Using the two LM stages, the delta-v should be:
$$\Delta v = v_{e_{DPS}} \cdot ln\left(\frac{m_{CSM} + m_{LM}}{m_{CSM} + m_{LM} - m_{DPS propellant}}\right) + v_{e_{APS}} \cdot ln\left(\frac{m_{CSM} + m_{LMAS}}{m_{CSM} + m_{LMAS} - m_{APS propellant}}\right)$$
Where:
- $m_{CSM}$: the mass of the command and service modules combined. This should be slightly lower than the launch mass due to some propellant being used for a midcourse correction and some volatiles lost in the incident. (28,881 kg launch mass)
- $m_{LM}$: total mass of the lunar module. (15,188 kg)
- $m_{LMAS}$: mass of the lunar module ascent stage. (4,700 kg)
- $m_{DPS propellant}$: mass of propellant in the descent stage. (8,200 kg)
- $m_{APS propellant}$: mass of propellant in the ascent stage. (2,353 kg)
- $v_{e_{DPS}}$: exhaust velocity of the descent propulsion system. (3,050 m/s)
- $v_{e_{APS}}$: exhaust velocity of the ascent propulsion system. (3,050 m/s)
For these initial numbers, before diving into the subtleties of small mass differences, I get:
$$\Delta v = 850 m/s$$
With the DS contributing 628 m/s and the AS contributing 222 m/s.
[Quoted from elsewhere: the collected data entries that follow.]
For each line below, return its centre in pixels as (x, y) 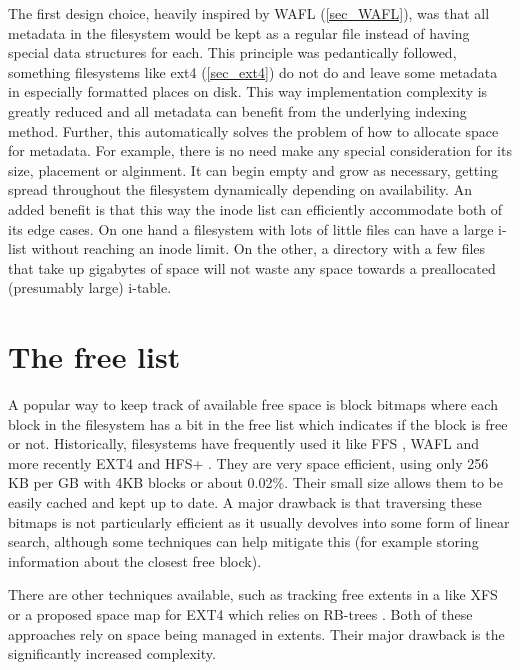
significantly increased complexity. (112, 653)
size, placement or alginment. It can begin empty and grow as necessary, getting (253, 169)
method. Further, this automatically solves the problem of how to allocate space (253, 130)
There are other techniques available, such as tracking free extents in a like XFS (253, 594)
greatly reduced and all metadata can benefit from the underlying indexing (237, 110)
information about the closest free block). (135, 560)
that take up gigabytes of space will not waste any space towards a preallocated (252, 267)
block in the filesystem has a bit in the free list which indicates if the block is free (258, 423)
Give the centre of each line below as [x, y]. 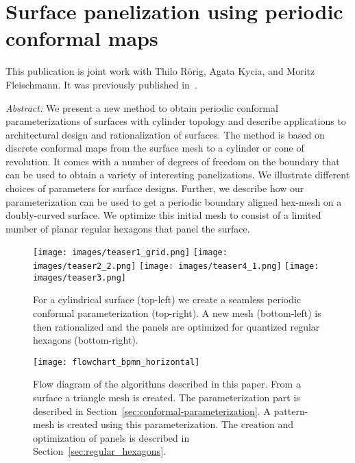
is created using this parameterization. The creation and [175, 424]
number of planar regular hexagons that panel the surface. [128, 228]
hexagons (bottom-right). [86, 340]
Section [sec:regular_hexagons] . [99, 451]
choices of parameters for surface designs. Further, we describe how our [155, 188]
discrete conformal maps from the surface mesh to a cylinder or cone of [155, 148]
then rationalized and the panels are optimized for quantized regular [176, 326]
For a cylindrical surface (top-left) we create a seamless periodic [167, 299]
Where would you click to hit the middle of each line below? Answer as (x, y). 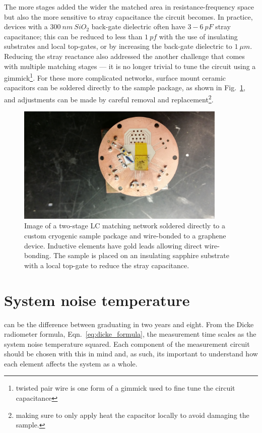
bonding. (38, 255)
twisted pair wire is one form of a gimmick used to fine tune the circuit (125, 388)
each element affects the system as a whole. (71, 363)
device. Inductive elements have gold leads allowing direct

This is substantially lower than the ~2100m/s the service module could apply to the full stack. (~4000m/s without the LM).
For a ballpark estimate like this, some complicating factors have not been taken into account. Tanks may have unusable slumps of leftover propellants, the RCS system may or may not be able to usefully contribute, and some of the volatiles in the SM may be possible to vent.